Best way to run regression

#1
I have done this many ways in the past. I have a series of variables that are modeled on a four point likert scale from strongly disagree 1 to strongly agree 4. Originally, since I think it is reasonable the differences between the levels are the same, I ran linear regression using the raw levels (that is the original 4 point levels for the predictors and the dependent variable - DV).

Last time I ran logistic regression with predictors on the original scale (which the system assumes is linear) and a two level DV. All I am trying to determine is which predictors are statistically significant (I have found no good way to determine which has the greatest relative impact in a decade plus of looking at the literature). :p I have about 700 cases. Most are going to be in one level of the DV because most agree or strongly agree (effectively the questions deal with satisfaction although the wording does not use that term it uses agreement/disagreement with phrases like I am satisfied with pay).


I can see several ways to do this. I would appreciate advice on this (which way to do it).

Linear regression with a 4 point predictor and 4 point DV.
Linear regression with dummy predictors (2 levels agree/disagree).
Logistic regression with a two level DV and either the predictors on the original 4 point scale or as dummy variables.

I don't want to run ordinal logistic regression given various concerns. One thing that worries me about logistic regression, given rules of thumb I have read such as Agresti, is that I only 82 of 639 usable cases at one of the two levels of the DV (if we collapse level 1 and 2 into level 0 and 3 and 4 into level 1).

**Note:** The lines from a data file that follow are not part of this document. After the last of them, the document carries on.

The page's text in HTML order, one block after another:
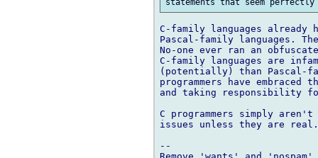
C-family languages already
Pascal-family languages.
No-one ever ran an
C-family languages are
(potentially) than Pascal-
programmers have
and taking responsibility
C programmers simply
issues unless they are real.
--
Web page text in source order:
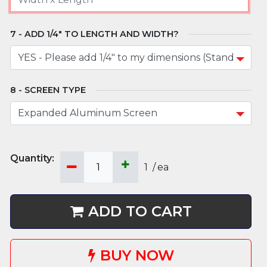
ADD 1/4" TO LENGTH AND WIDTH?
SCREEN TYPE
1 /ea
ADD TO CART
BUY NOW
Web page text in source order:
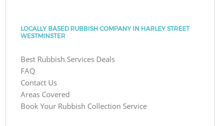
LOCALLY BASED RUBBISH COMPANY IN HARLEY STREET
WESTMINSTER
Best Rubbish Services Deals
FAQ
Contact Us
Areas Covered
Book Your Rubbish Collection Service
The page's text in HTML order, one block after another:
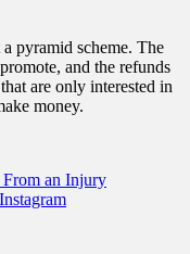
pyramid scheme. The
and the refunds
are only interested in
money.
an Injury

Not sure that is enough to make the regression work (well it will run, I mean interpret it correctly).
 
Last edited:

Miner

TS Contributor
#2
I don't know whether the following is technically correct, but I can tell you that it worked for me. We do an annual survey on a wide variety of measures, which use an ordinal scale of 1 - 10. I used multiple linear regression to determine the relationship between possible IV and an important DV for each product line. The purpose was NOT to create a predictive model, but simply to understand the influence of the various IVs. Once I developed the model, I interpreted it as follows:
  • Coefficients were used to explain shifts in the mean (i.e., IVs with larger coefficients could be leveraged to raise the mean score)
  • % Contribution was used to explain extreme lower values (i.e., IVs with high % contribution tended to be strong dissatisfiers since the DV distributions were left skewed)
This provided many key insights into customer perceptions by product line that enabled us to make many significant improvements.
 

hlsmith

Less is more. Stay pure. Stay poor.
#3
Why don't you want to use ordinal logisitic? I haven't really had any case uses for it, but Frank Harrel is always going on how it is the best. However, if you have sparsity issues in the DV for logistic, would you have it for ordinal or others as well?
 
#4
The SAS book I read on this topic suggests it is pretty hard to do correctly since it makes assumptions that regular logistic regression does not. I don't think I have the most recent version with me (mine is from 1999) by Allison. I did not find the concern I had in this. But some points it makes are that

"A word of caution about the score test for the proportional odds assumption: the SAS/STAT user's guide warns that the test may tend to reject the null hypothesis more often than is warranted. In my own experience if there are many independent variables and if the sample size is large this test will usually produce p values below .05"

I actually have a different concern. Out of about 442 usable numbers I have a very small number (about 42 in all) of two levels of the dependent variable. For one of those levels I have about 10. I am not sure what the minimum size is to test a level but with 39 or so predictors that does not seem like a lot.

There is an assumption of ordered regression not used by other forms from memory. I can not find the reference to that reviewing the Allison book, but I will keep looking.

Another SAS issue is that a lot of the diagnostics won't be generated if you run ordered logistic regression.
 
Last edited:
#5
This is part of my reason not to use ordered logistic regression. I only have about 10 cases of one level of the DV. If I dichotomize the DV, I have about 40 which is still too few, but the best I can do with our data. I have 30 plus predictors.

Lemeshow and Hosmer suggest at least ten cases per variable. This is generous, that is you need to have an absolute minimum of this – more is preferable. Another perspective, Agresti, suggests you take the event that is rarest (either the 0 or the 1) and divide this by 10 to determine how many IV you can have.